FL frameworks typically provide gradient clipping filters that bound the contribution of any single training example to the model update, limiting the information any one patient’s data can encode in the shared weights.

Current recommendation

For TRE deployments where federated training is required, work with the TRE operator and the Data Access Committee to establish a project-specific governance agreement covering model weight egress. This should specify:

The privacy-enhancing technologies to be applied (DP, secure aggregation).
The DP budget (epsilon) and clipping parameters.
Audit and logging requirements for all egress events.
Whether the TRE airlock process needs to be adapted for automated weight review (e.g. using SACRO-ML tools for post-hoc attack simulation).

This is an active area of development in the UK TRE ecosystem. DARE UK’s TREvolution programme is working toward standardised egress policies for federated learning workflows.

Differences from On-Premise Deployment 

Aspect	On-Premise	TRE
OMOP database	Live sync from Trust EHR, updated via National Data Opt-Out	Pre-populated with anonymised project subset
PACS	Trust production PACS (live pull)	Orthanc inside TRE, pre-populated with anonymised DICOMs
Cohort query scope	Full Trust population	Project-specific subset only
Cohort discovery	Via FLIP (step 1 of workflow)	Outside FLIP, before DAC application
Data freshness	Live / near-real-time	Snapshot at time of TRE data load
Networking	Outbound-only (HTTPS + gRPC/HTTP to Central Hub)	Outbound-only (HTTPS + gRPC/HTTP to Central Hub)
Central Hub <-> Trust API	Poll (outbound)	Poll (outbound)
Evaluation egress	Aggregate metrics via FL channel	Aggregate metrics via FL channel (TRE airlock review)
Training egress	Model weights via FL channel	Model weights via FL channel (governance approval required)
GPU access	Trust-managed DGX / GPU servers	TRE-provided GPU compute with NVIDIA Container Toolkit

UK TRE Federation Landscape 

Deploying federated learning across TREs is an active area of development in the UK. The DARE UK TREvolution programme (UKRI-funded, launched 2025) is developing standardised federation capabilities across UK TREs, including reference architecture, semi-automated output checking, and federated analysis. TREvolution introduces Patterns and Weaves – configurable combinations of analysis type, technology services, and egress rules. The first Weave is the Five Safes TES, which adopts the GA4GH Task Execution Service (TES) standard as the basis for interoperability, enabling TREs to receive and execute standardised workflow tasks through a common API. Related projects include TRE-FX (which developed the Five Safes RO-Crate packaging format for governance metadata around workflow outputs) and SACRO (which provides semi-automated output checking tools, including an ML extension for attack simulation against trained models).

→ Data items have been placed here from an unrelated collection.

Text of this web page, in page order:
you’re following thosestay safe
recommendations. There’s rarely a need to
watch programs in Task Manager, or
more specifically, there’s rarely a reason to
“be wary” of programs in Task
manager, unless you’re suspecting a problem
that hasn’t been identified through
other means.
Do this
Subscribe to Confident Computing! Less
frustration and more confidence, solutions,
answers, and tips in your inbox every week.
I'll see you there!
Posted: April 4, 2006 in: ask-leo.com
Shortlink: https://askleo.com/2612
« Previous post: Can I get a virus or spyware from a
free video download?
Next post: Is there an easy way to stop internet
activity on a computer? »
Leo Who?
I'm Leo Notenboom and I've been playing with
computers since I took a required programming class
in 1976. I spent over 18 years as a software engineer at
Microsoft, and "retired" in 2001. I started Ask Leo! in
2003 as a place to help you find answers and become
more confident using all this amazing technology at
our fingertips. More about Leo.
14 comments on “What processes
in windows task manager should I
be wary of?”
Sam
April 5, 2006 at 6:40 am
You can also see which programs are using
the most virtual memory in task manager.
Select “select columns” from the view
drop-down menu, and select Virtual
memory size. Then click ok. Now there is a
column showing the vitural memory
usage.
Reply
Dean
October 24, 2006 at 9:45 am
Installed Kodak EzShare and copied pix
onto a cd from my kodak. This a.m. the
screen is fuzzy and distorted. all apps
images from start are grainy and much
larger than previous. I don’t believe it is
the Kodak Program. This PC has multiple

FLIP’s TRE deployment model aligns with this direction. As TREvolution matures, its Patterns framework could formalise different egress rules for different federated workflows (e.g. metrics-only for evaluation vs. DP-protected weights for training), providing the governance pathway that FLIP’s TRE training use case currently lacks.

GPU Resource Management 

TRE environments may offer the ability to dynamically provision and release GPU resources based on workload requirements. Unlike on-premise deployments where dedicated GPU hardware (e.g. DGX systems) is always available, cloud-based TREs can scale GPU compute on demand.

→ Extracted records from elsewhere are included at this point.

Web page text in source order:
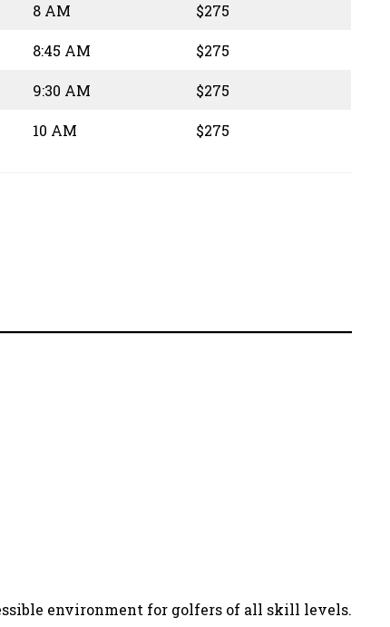
8 AM $275
8:45 AM $275
9:30 AM $275
10 AM $275
environment for golfers of all skill levels.

FLIP’s architecture supports this: some trust-side services (e.g. the data-access-api for OMOP queries) do not require GPU, while the FL client only needs GPU resources during active training or evaluation jobs. TRE operators may wish to:

Provision GPU instances only when FL jobs are scheduled, and release them between jobs.
Periodically re-evaluate GPU resource allocation based on model size, training duration, and concurrent workload.
Use spot/preemptible GPU instances for evaluation jobs (which can be restarted) and reserved instances for training jobs (which benefit from continuity).

The FLIP Docker Compose configuration separates GPU-dependent services (FL client) from non-GPU services (Trust API, data access API, XNAT), making it straightforward to run them on different compute tiers within the TRE.